ASSIGNMENT >>
In the material below, find the span from the line with "Web page text" to the line with "Page text, block" and transcribe only those lines, exactly, ends included, without the pictures.

○ ○ ○ ○

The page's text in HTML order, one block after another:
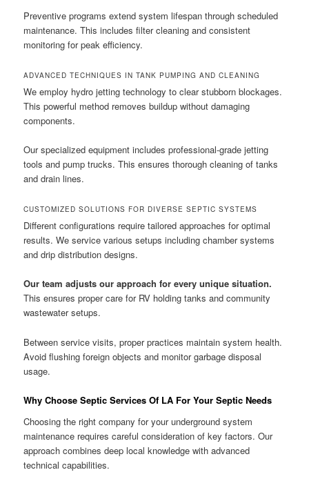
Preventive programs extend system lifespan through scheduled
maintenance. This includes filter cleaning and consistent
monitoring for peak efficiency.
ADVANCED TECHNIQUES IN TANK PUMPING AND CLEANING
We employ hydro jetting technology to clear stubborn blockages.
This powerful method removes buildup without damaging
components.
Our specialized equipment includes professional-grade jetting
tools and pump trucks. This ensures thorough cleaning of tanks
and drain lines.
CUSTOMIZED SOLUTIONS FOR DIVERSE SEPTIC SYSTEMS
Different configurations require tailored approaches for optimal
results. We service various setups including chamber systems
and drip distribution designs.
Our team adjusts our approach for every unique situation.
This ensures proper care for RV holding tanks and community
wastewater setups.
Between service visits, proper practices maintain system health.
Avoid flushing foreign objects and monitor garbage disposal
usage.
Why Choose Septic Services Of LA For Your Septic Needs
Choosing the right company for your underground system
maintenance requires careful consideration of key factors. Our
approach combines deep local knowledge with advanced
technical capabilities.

○ ○ ○ ○

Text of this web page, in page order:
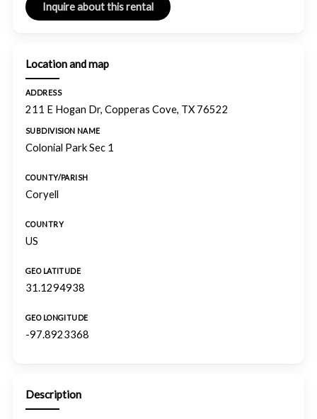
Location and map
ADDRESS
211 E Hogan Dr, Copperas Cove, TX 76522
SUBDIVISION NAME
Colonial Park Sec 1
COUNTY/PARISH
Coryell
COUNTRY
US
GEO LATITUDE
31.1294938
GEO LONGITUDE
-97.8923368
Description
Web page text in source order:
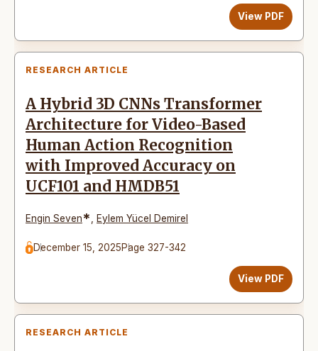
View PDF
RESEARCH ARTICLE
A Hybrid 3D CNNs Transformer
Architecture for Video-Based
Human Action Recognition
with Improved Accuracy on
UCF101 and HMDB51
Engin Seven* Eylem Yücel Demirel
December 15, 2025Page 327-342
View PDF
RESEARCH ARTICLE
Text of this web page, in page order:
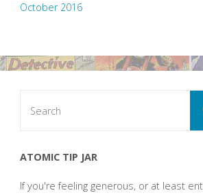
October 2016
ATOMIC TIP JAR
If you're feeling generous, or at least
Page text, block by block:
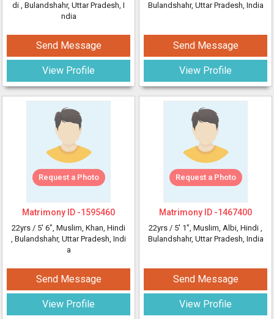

○ ○ ○ ○

TASK RESULT >>
Web page text in source order:
View PDF
RESEARCH ARTICLE
A Hybrid 3D CNNs Transformer
Architecture for Video-Based
Human Action Recognition
with Improved Accuracy on
UCF101 and HMDB51
Engin Seven* Eylem Yücel Demirel
December 15, 2025Page 327-342
View PDF
RESEARCH ARTICLE
Text of this web page, in page order:
October 2016
ATOMIC TIP JAR
If you're feeling generous, or at least
Page text, block by block:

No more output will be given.